▸ **ACTIVITY**: An exact transcription of all the entries is needed; pictures stay out.
Start of WORKING DATA
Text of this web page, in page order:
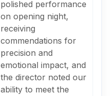
polished performance
on opening night,
receiving
commendations for
precision and
emotional impact, and
the director noted our
ability to meet the
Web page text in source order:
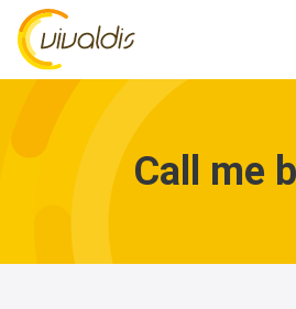
Vivaldis Interim
Call me
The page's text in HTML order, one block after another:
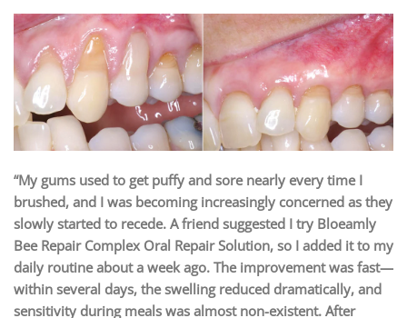
“My gums used to get puffy and sore nearly every time I
brushed, and I was becoming increasingly concerned as they
slowly started to recede. A friend suggested I try Bloeamly
Bee Repair Complex Oral Repair Solution, so I added it to my
daily routine about a week ago. The improvement was fast—
within several days, the swelling reduced dramatically, and
sensitivity during meals was almost non-existent. After
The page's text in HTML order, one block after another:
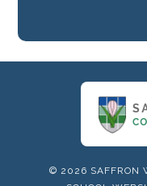
© 2026 SAFFRON
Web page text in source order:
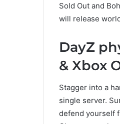
Sold Out and
will release
DayZ
& Xbox
Stagger into a
single server.
defend yourself
End of WORKING DATA
▸ **FINISHED EXERCISE**:
Text of this web page, in page order:
polished performance
on opening night,
receiving
commendations for
precision and
emotional impact, and
the director noted our
ability to meet the
Web page text in source order:
Vivaldis Interim
Call me
The page's text in HTML order, one block after another:
“My gums used to get puffy and sore nearly every time I
brushed, and I was becoming increasingly concerned as they
slowly started to recede. A friend suggested I try Bloeamly
Bee Repair Complex Oral Repair Solution, so I added it to my
daily routine about a week ago. The improvement was fast—
within several days, the swelling reduced dramatically, and
sensitivity during meals was almost non-existent. After
The page's text in HTML order, one block after another:
© 2026 SAFFRON
Web page text in source order:
Sold Out and
will release
DayZ
& Xbox
Stagger into a
single server.
defend yourself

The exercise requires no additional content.